══ SOURCE INFORMATION
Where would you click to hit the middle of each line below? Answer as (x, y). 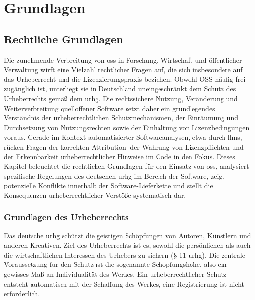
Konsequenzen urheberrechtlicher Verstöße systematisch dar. (95, 195)
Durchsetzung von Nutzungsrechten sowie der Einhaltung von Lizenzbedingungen (127, 127)
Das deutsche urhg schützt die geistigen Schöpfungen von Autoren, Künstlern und (127, 235)
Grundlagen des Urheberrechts (66, 217)
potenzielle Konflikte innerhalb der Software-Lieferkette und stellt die (109, 185)
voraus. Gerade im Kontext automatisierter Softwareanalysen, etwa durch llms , (123, 137)
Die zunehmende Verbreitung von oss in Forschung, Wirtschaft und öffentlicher (123, 59)
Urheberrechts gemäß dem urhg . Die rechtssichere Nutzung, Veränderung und (121, 98)
════
#### REQUIRED ACTION
Which lines of the data above contain the string "urhg"? Copy each of them.

#### COMPLETED EXERCISE
Das deutsche urhg schützt die geistigen Schöpfungen von Autoren, Künstlern und (127, 235)
Urheberrechts gemäß dem urhg . Die rechtssichere Nutzung, Veränderung und (121, 98)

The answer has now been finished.